The Finnish company had expected market share to expand this year and forecast a second-half margin “in the teens.”
In the second quarter, Nokia secured a market share of 38 percent, down from 40 percent a year earlier but up from 37 percent in the first quarter.
“Competition remains intense,” Nokia chief executive officer Olli-Pekka Kallasvuo said in the release.
In another release on Thursday, Sony Ericsson president Dick Komiyama said that “the second quarter was challenging” and that the focus for the year would remain on “bringing the company back to profitability and growth as quickly as possible.”
The Japanese-Swedish venture posted a 43 percent drop in unit shipments in the second quarter from a year earlier and saw its market share drop to 5.1 percent for the quarter, from 8.1 percent a year earlier and 5.7 percent in the first quarter.
Both Nokia and Sony Ericsson said they would keep their previous forecasts that global handset shipments would contract by 10 percent this year from last year, the statements said.
Their revised guidance was unsurprising in the wake of weaker consumer demand amid the global downturn. But their conservative view on market share and profitability could also indicate that market reception for their new products are not as good as expected, Chang said in the note.
“Nokia’s new model launch and better scale do not appear to have helped its margin,” said Chang, adding that the company’s lowered operating margin guidance could also be a result of “aggressive price competition from Samsung and LG.”
As both Nokia and Sony Ericsson were cautious on projected shipments this year and noted the trend of lower average prices, that could translate into more price pressure and profitability erosion at local component suppliers.
“The tough pricing environment may imply more price pressure for supply chain stocks like Largan, Merry, Silitech and Compal Communications,” Chang said.

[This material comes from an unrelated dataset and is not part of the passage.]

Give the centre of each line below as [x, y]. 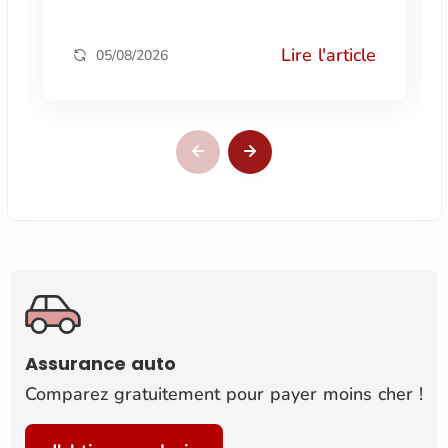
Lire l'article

Largan Precision Co (大立光) is the nation’s leading maker of camera phone lenses; Merry Electronics Co (美律) is a maker of phone receivers and microphones; Silitech Technology Corp (閎暉) is the world’s fourth-largest maker of mobile-phone keypads; and Compal Communications Inc (華寶) is a leading Taiwanese handset supplier.
Given that Nokia, Samsung and LG are all trying to launch smartphones with competitive prices, the intensifying price competition will also put more pressure on HTC Corp (宏達電), the Citigroup analyst said.
In Taipei trading yesterday, shares of Largan fell 0.83 percent to NT$418, Silitech dropped 1.5 percent to NT$73.40.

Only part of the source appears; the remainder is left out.